(Items listed in a dataset)

════

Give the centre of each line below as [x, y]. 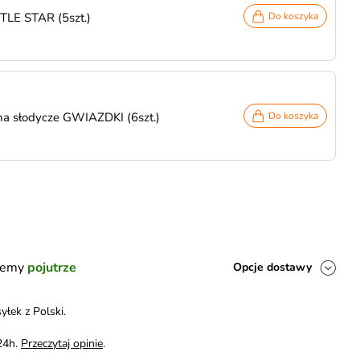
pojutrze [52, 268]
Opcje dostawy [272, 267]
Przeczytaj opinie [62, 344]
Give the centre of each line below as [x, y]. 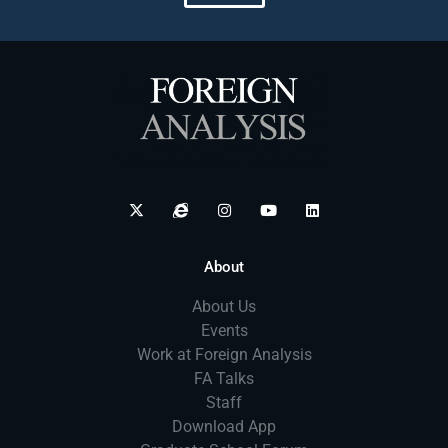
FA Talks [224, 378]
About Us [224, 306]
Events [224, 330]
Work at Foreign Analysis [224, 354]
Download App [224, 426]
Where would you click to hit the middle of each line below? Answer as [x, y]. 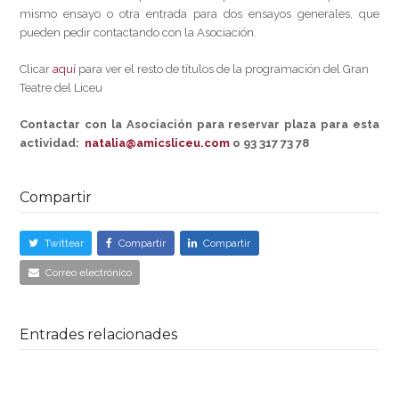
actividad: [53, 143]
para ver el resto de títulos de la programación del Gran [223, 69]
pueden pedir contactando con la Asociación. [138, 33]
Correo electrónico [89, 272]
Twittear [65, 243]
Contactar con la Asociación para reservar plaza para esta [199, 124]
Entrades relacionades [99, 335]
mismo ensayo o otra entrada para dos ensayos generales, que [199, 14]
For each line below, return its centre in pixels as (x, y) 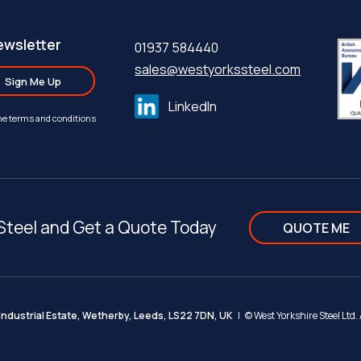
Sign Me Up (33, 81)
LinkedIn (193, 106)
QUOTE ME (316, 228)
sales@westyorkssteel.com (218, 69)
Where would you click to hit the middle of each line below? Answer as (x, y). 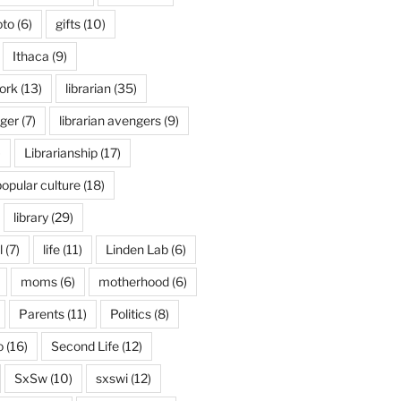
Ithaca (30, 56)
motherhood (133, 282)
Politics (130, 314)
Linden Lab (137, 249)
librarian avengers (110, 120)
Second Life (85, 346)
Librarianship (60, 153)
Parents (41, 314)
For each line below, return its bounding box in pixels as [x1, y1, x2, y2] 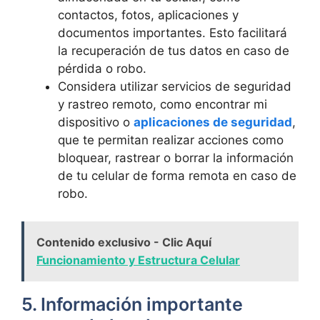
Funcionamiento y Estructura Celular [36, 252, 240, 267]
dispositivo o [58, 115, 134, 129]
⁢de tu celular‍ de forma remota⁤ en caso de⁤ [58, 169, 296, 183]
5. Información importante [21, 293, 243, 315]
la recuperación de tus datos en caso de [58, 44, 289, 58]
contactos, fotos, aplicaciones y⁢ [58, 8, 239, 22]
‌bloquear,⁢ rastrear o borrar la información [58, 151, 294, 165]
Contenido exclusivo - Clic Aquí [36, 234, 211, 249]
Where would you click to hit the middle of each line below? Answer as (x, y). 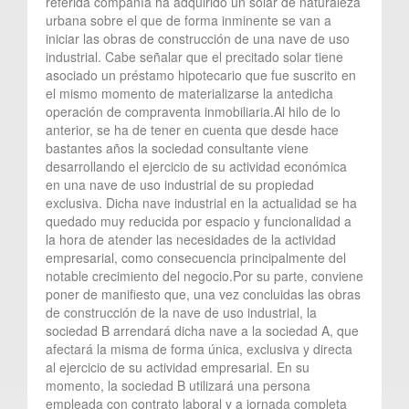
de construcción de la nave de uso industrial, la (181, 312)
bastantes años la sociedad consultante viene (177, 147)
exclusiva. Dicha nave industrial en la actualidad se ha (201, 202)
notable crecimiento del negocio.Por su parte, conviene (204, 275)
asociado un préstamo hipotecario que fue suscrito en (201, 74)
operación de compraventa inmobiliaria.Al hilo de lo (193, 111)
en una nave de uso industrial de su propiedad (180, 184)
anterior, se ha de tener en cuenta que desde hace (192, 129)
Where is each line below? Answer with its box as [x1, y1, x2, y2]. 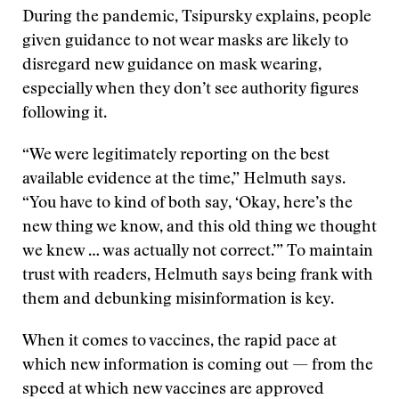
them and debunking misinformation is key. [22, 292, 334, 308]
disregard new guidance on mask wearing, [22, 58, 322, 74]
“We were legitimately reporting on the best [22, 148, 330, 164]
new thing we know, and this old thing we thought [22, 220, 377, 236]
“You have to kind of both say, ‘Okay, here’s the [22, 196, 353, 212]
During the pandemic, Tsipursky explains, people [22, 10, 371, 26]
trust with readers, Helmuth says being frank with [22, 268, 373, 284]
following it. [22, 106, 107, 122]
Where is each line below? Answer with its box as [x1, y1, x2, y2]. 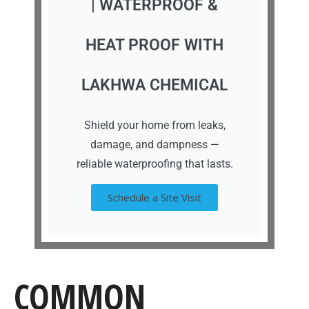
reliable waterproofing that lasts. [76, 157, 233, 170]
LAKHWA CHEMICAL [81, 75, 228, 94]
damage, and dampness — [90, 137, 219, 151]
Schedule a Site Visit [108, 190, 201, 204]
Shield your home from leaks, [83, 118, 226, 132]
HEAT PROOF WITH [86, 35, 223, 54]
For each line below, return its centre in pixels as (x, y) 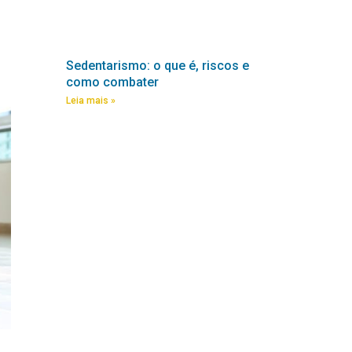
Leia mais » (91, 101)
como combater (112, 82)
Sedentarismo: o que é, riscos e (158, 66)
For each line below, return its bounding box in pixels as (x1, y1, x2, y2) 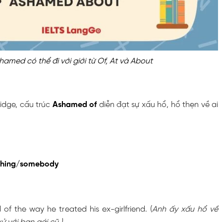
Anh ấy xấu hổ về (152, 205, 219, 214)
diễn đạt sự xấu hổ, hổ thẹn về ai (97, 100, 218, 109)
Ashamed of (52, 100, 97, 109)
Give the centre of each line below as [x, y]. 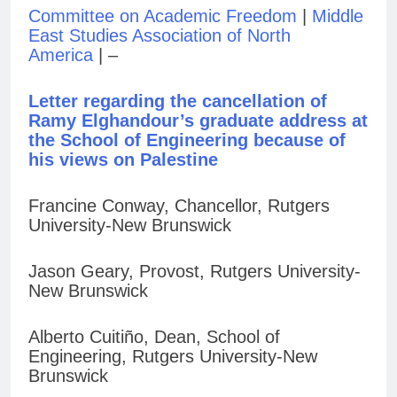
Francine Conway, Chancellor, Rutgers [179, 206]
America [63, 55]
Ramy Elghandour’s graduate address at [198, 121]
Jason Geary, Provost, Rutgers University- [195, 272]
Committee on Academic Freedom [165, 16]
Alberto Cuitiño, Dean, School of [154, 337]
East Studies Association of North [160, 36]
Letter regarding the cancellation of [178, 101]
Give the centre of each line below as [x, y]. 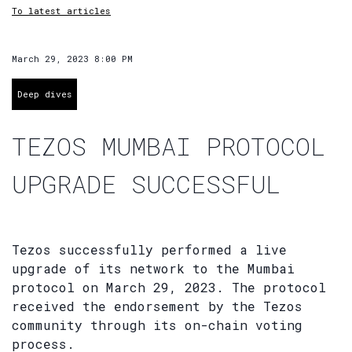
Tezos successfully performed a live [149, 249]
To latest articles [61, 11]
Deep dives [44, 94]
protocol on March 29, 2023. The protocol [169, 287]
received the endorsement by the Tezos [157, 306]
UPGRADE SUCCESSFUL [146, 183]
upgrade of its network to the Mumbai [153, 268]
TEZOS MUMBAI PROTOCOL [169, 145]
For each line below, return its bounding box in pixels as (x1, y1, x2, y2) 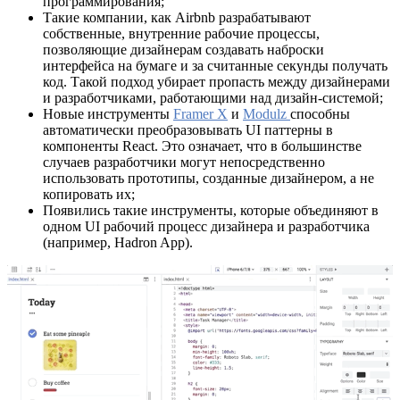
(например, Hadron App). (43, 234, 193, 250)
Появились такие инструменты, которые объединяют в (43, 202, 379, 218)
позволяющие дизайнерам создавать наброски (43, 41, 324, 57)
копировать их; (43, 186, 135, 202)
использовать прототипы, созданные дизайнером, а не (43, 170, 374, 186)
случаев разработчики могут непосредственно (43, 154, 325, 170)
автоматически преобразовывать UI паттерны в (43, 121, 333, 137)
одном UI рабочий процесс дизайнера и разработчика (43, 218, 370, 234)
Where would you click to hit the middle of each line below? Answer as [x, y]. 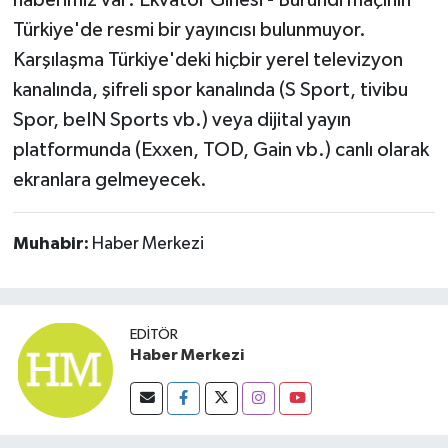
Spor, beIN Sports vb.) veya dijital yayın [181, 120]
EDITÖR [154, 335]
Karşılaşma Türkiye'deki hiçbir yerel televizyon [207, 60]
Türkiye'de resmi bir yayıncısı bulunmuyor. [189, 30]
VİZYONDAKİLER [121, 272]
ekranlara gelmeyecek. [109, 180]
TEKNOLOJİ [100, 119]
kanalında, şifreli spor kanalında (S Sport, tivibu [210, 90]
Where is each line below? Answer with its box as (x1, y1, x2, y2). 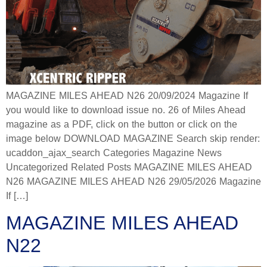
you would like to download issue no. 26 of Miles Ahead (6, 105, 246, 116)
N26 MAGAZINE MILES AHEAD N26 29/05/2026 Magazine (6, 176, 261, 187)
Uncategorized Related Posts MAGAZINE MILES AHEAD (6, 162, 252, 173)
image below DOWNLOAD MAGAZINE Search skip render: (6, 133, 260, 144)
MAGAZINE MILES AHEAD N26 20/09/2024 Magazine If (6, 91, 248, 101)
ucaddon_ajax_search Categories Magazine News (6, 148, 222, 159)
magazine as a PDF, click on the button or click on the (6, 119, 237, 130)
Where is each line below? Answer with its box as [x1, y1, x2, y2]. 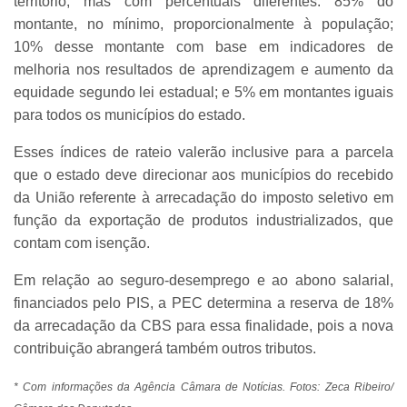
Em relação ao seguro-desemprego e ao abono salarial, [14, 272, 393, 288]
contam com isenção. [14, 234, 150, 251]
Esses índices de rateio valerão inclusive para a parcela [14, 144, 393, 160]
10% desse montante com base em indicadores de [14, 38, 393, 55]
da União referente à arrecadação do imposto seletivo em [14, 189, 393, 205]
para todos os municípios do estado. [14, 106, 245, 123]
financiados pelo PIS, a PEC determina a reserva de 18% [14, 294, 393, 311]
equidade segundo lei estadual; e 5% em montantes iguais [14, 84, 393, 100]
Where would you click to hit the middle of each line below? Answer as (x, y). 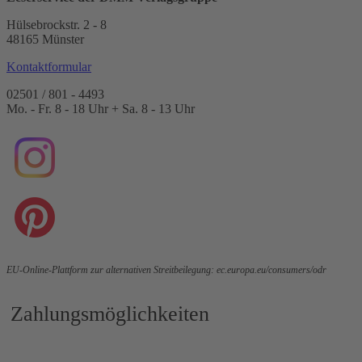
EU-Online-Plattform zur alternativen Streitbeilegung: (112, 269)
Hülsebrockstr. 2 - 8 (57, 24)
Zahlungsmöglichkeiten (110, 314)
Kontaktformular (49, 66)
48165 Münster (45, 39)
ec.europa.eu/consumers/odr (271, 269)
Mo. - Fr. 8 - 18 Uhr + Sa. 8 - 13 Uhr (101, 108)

════

● Directions
Each record above should be retyped exactly, with no pictures carried over.

● Answer to this task
Give the centre of each line below as [x, y]. 
pojutrze [52, 268]
Opcje dostawy [272, 267]
Przeczytaj opinie [62, 344]
Give the centre of each line below as [x, y]. 
FA Talks [224, 378]
About Us [224, 306]
Events [224, 330]
Work at Foreign Analysis [224, 354]
Download App [224, 426]
Where would you click to hit the middle of each line below? Answer as [x, y]. 
actividad: [53, 143]
para ver el resto de títulos de la programación del Gran [223, 69]
pueden pedir contactando con la Asociación. [138, 33]
Correo electrónico [89, 272]
Twittear [65, 243]
Contactar con la Asociación para reservar plaza para esta [199, 124]
Entrades relacionades [99, 335]
mismo ensayo o otra entrada para dos ensayos generales, que [199, 14]
For each line below, return its centre in pixels as (x, y) 
Sign Me Up (33, 81)
LinkedIn (193, 106)
QUOTE ME (316, 228)
sales@westyorkssteel.com (218, 69)
Where would you click to hit the middle of each line below? Answer as (x, y). 
Ithaca (30, 56)
motherhood (133, 282)
Politics (130, 314)
Linden Lab (137, 249)
librarian avengers (110, 120)
Second Life (85, 346)
Librarianship (60, 153)
Parents (41, 314)
For each line below, return its bounding box in pixels as [x1, y1, x2, y2] 
Funcionamiento y Estructura Celular [36, 252, 240, 267]
dispositivo o [58, 115, 134, 129]
⁢de tu celular‍ de forma remota⁤ en caso de⁤ [58, 169, 296, 183]
5. Información importante [21, 293, 243, 315]
la recuperación de tus datos en caso de [58, 44, 289, 58]
contactos, fotos, aplicaciones y⁢ [58, 8, 239, 22]
‌bloquear,⁢ rastrear o borrar la información [58, 151, 294, 165]
Contenido exclusivo - Clic Aquí [36, 234, 211, 249]
Where would you click to hit the middle of each line below? Answer as (x, y). 
de construcción de la nave de uso industrial, la (181, 312)
bastantes años la sociedad consultante viene (177, 147)
exclusiva. Dicha nave industrial en la actualidad se ha (201, 202)
notable crecimiento del negocio.Por su parte, conviene (204, 275)
asociado un préstamo hipotecario que fue suscrito en (201, 74)
operación de compraventa inmobiliaria.Al hilo de lo (193, 111)
en una nave de uso industrial de su propiedad (180, 184)
anterior, se ha de tener en cuenta que desde hace (192, 129)
Where is each line below? Answer with its box as [x1, y1, x2, y2]. 
them and debunking misinformation is key. [22, 292, 334, 308]
disregard new guidance on mask wearing, [22, 58, 322, 74]
“We were legitimately reporting on the best [22, 148, 330, 164]
new thing we know, and this old thing we thought [22, 220, 377, 236]
“You have to kind of both say, ‘Okay, here’s the [22, 196, 353, 212]
During the pandemic, Tsipursky explains, people [22, 10, 371, 26]
trust with readers, Helmuth says being frank with [22, 268, 373, 284]
following it. [22, 106, 107, 122]
Where is each line below? Answer with its box as [x1, y1, x2, y2]. 
reliable waterproofing that lasts. [76, 157, 233, 170]
LAKHWA CHEMICAL [81, 75, 228, 94]
damage, and dampness — [90, 137, 219, 151]
Schedule a Site Visit [108, 190, 201, 204]
Shield your home from leaks, [83, 118, 226, 132]
HEAT PROOF WITH [86, 35, 223, 54]
For each line below, return its centre in pixels as (x, y) 
Leia mais » (91, 101)
como combater (112, 82)
Sedentarismo: o que é, riscos e (158, 66)
For each line below, return its bounding box in pixels as (x1, y1, x2, y2) 
Anh ấy xấu hổ về (152, 205, 219, 214)
diễn đạt sự xấu hổ, hổ thẹn về ai (97, 100, 218, 109)
Ashamed of (52, 100, 97, 109)
Give the centre of each line below as [x, y]. 
Francine Conway, Chancellor, Rutgers [179, 206]
America [63, 55]
Ramy Elghandour’s graduate address at [198, 121]
Jason Geary, Provost, Rutgers University- [195, 272]
Committee on Academic Freedom [165, 16]
Alberto Cuitiño, Dean, School of [154, 337]
East Studies Association of North [160, 36]
Letter regarding the cancellation of [178, 101]
Give the centre of each line below as [x, y]. 
Tezos successfully performed a live [149, 249]
To latest articles [61, 11]
Deep dives [44, 94]
protocol on March 29, 2023. The protocol [169, 287]
received the endorsement by the Tezos [157, 306]
UPGRADE SUCCESSFUL [146, 183]
upgrade of its network to the Mumbai [153, 268]
TEZOS MUMBAI PROTOCOL [169, 145]
For each line below, return its bounding box in pixels as (x1, y1, x2, y2) 
(например, Hadron App). (43, 234, 193, 250)
Появились такие инструменты, которые объединяют в (43, 202, 379, 218)
позволяющие дизайнерам создавать наброски (43, 41, 324, 57)
копировать их; (43, 186, 135, 202)
использовать прототипы, созданные дизайнером, а не (43, 170, 374, 186)
случаев разработчики могут непосредственно (43, 154, 325, 170)
автоматически преобразовывать UI паттерны в (43, 121, 333, 137)
одном UI рабочий процесс дизайнера и разработчика (43, 218, 370, 234)
Where would you click to hit the middle of each line below? Answer as [x, y]. 
Spor, beIN Sports vb.) veya dijital yayın [181, 120]
EDITÖR [154, 335]
Karşılaşma Türkiye'deki hiçbir yerel televizyon [207, 60]
Türkiye'de resmi bir yayıncısı bulunmuyor. [189, 30]
VİZYONDAKİLER [121, 272]
ekranlara gelmeyecek. [109, 180]
TEKNOLOJİ [100, 119]
kanalında, şifreli spor kanalında (S Sport, tivibu [210, 90]
Where is each line below? Answer with its box as (x1, y1, x2, y2). 
you would like to download issue no. 26 of Miles Ahead (6, 105, 246, 116)
N26 MAGAZINE MILES AHEAD N26 29/05/2026 Magazine (6, 176, 261, 187)
Uncategorized Related Posts MAGAZINE MILES AHEAD (6, 162, 252, 173)
image below DOWNLOAD MAGAZINE Search skip render: (6, 133, 260, 144)
MAGAZINE MILES AHEAD N26 20/09/2024 Magazine If (6, 91, 248, 101)
ucaddon_ajax_search Categories Magazine News (6, 148, 222, 159)
magazine as a PDF, click on the button or click on the (6, 119, 237, 130)
Where is each line below? Answer with its box as [x1, y1, x2, y2]. 
Em relação ao seguro-desemprego e ao abono salarial, [14, 272, 393, 288]
contam com isenção. [14, 234, 150, 251]
Esses índices de rateio valerão inclusive para a parcela [14, 144, 393, 160]
10% desse montante com base em indicadores de [14, 38, 393, 55]
da União referente à arrecadação do imposto seletivo em [14, 189, 393, 205]
para todos os municípios do estado. [14, 106, 245, 123]
financiados pelo PIS, a PEC determina a reserva de 18% [14, 294, 393, 311]
equidade segundo lei estadual; e 5% em montantes iguais [14, 84, 393, 100]
Where would you click to hit the middle of each line below? Answer as (x, y). 
EU-Online-Plattform zur alternativen Streitbeilegung: (112, 269)
Hülsebrockstr. 2 - 8 (57, 24)
Zahlungsmöglichkeiten (110, 314)
Kontaktformular (49, 66)
48165 Münster (45, 39)
ec.europa.eu/consumers/odr (271, 269)
Mo. - Fr. 8 - 18 Uhr + Sa. 8 - 13 Uhr (101, 108)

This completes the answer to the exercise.